For the range [-1:+1] and the way my data is generated, an array of 35M elements will already overflow the CPU float accumulator, stopping at 16777216. HOWEVER, I was puzzled to see the device’s float (which is also a 4 bytes type) taking much bigger array length until it begins to overflow. In fact, I stopped testing at 500M elements and it was still printing increased values. But the decimal part was long gone, so MAYBE, and someone more qualified can confirm or deny, at an overflow situation the device somehow gives up the bits for the mantissa and just represents the number as an integer?!
Regardless, you might want to change your accumulator (that is, your shared memory storage) from float to double, so your declaration in the reduction looks like:
extern volatile __shared__ double sdata[];
But then, the reduction stores the final value in the first element of the input array. So you are left with the problem of having a double accumulator but a float final storage… will you change everything from float to double to accomodate this, and reduce the amount of work you can compute at a time due to the now twice as big storage? Just a few things for you to consider if you have a similar problem to solve.
The other thing to be aware of is: the reduction overwrites the first element of the input array. If you, just like me, have to preserve it in order to run other computations, store it in a temporary variable in the device, so the program doesn’t have to copy the whole array from device to host memory because of 1 element. The function that launches reduction kernels and other computations account for this, so find it below (including my reduction launching parameters) and change to what you need:
bool big_computation(void)
{
const unsigned int grid_Size = 256, block_Size = 128;
float *reduction_tmp; // Stores the final reduction and the first input element
__CUDA_CALL(cudaMallocManaged(&reduction_tmp, 2 * sizeof(float)));
__CUDA_CALL(cudaMemset(reduction_tmp, 0, 2 * sizeof(float)));
__CUDA_CALL(cudaDeviceSynchronize()); // Needed due to allocation with cudaMallocManaged
// Copy the first element of input array to second element of temp array, pointer arithmetics
__CUDA_CALL(cudaMemcpy(reduction_tmp + 1, array_in, sizeof(float), cudaMemcpyDeviceToDevice));
__CUDA_CALL(cudaDeviceSynchronize());
// Runs the reduction
cuda_absreduction_1D < block_Size > <<< grid_Size, block_Size, block_Size * sizeof(float) >>> (array_in, array_out, array_length);
cuda_absreduction_1D < block_Size > <<< 1, block_Size, block_Size * sizeof(float) >>> (array_out, array_in, grid_Size);
__CUDA_CALL(cudaDeviceSynchronize());
// Copy things back to their places before running other computations
// Final reduction from array_in[0] to reduction_tmp[0]
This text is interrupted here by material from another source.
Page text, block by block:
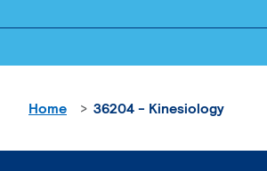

__CUDA_CALL(cudaMemcpy(reduction_tmp, array_in, sizeof(float), cudaMemcpyDeviceToDevice));
__CUDA_CALL(cudaDeviceSynchronize());
// First sample from reduction_tmp[1] to array_in[0]
__CUDA_CALL(cudaMemcpy(array_in, reduction_tmp + 1, sizeof(float), cudaMemcpyDeviceToDevice));
__CUDA_CALL(cudaDeviceSynchronize());
// Here I call other functions that depend on the result of the reduction
// Finished, deallocate the temp array
__CUDA_CALL(cudaFree(reduction_tmp));
return true;
}
__CUDA_CALL is that macro that we see in countless CUDA tutorials that does error checking on CUDA commands. This one returns false at any error, and if all went fine, my function returns true. On the thread mentioned above, check the reply by Njuffa in the end, he shares a macro to check for errors after launching a kernel function (which __CUDA_CALL can’t help with).
I’m still thinking of how to overcome the overflow problem, but this post was more to make you aware of how an absolute reduction of floats requires extra care. I will drink something now.